Czas trwania: od 5 do 9 dni. W tym czasie jesteśmy zdani tylko na siebie. To doskonały czas na sprawdzenie swoich umiejętności i możliwości przetrwania, czasami w bardzo trudnych warunkach.
Osoby, które chcą wybrać się z nami z doliny Pankisi do Shatili w Chewsureti, Tuszetii i na wyprawy łączone Pankisi-Armenia, muszą poruszać się po górach przynajmniej w stopniu ŚREDNIOZAAWANSOWANYM.
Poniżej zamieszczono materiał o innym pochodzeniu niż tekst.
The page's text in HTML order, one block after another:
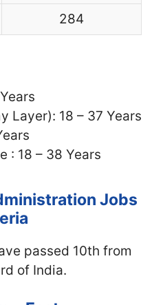
284
Layer): 18 – 37 Years
: 18 – 38 Years
Jobs
passed 10th from
of India.
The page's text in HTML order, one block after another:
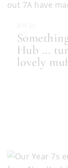
Hub ...
lovely
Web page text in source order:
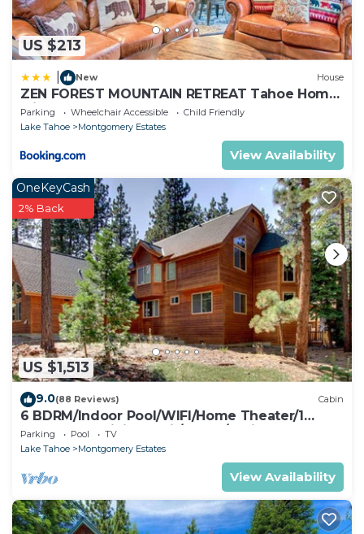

Nasze trekkingi są WYMAGAJĄCE. Co to oznacza? Wychodząc z nami w góry, powinieneś posiadać ducha przygody i chęć przeżycia survivalu. Być wytrzymałym i sprawnym fizycznie. Wskazane wcześniejsze doświadczenie w długich, górskich marszach. Marsze z plecakiem WYMAGANE!
W zależności od wyjazdu wymagane mogą być wcześniejsze pobyty na wysokościach około 3500 n.p.m
Na każdym trekkingach jest zawsze przewodnik z Polski i 2-3 przewodników licencjonowanych z Pankisi (nie pasterzy! Nie posiłkujemy się pasterzami, ani z Pankisi, ani z Tuszetii).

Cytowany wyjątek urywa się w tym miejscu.